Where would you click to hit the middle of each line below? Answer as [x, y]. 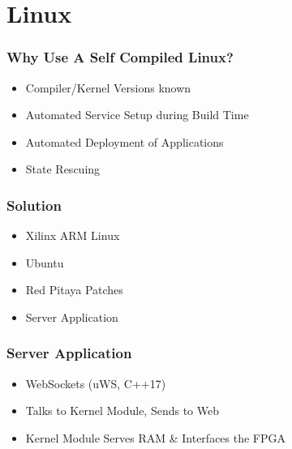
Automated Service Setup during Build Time [137, 115]
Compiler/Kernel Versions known [108, 87]
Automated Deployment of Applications [125, 141]
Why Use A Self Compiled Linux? [120, 57]
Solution [34, 205]
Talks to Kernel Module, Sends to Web [122, 411]
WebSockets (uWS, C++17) [96, 383]
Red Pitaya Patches [74, 290]
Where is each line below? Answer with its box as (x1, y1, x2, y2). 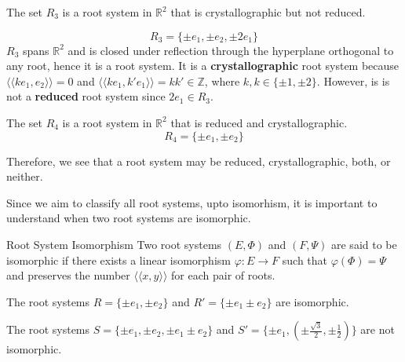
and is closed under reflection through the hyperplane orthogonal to (67, 42, 394, 58)
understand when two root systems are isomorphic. (6, 210, 251, 226)
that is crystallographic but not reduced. (170, 4, 366, 20)
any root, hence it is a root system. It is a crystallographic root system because (6, 57, 400, 74)
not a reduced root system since (6, 88, 166, 104)
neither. (6, 168, 43, 185)
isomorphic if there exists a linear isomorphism (6, 251, 231, 268)
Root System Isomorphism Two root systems (6, 236, 222, 252)
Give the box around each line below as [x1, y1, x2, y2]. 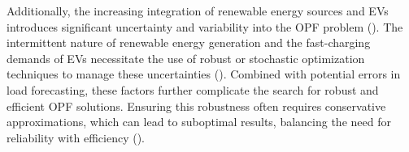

---+---

▸ **TASK REQUIREMENTS**
Pictures don't belong in the copy. Retype exactly the lines from the one with "neither. (6, 168, 43, 185)" through the last line of the records.

▸ **RESPONSE AREA**
neither. (6, 168, 43, 185)
isomorphic if there exists a linear isomorphism (6, 251, 231, 268)
Root System Isomorphism Two root systems (6, 236, 222, 252)
Give the box around each line below as [x1, y1, x2, y2]. 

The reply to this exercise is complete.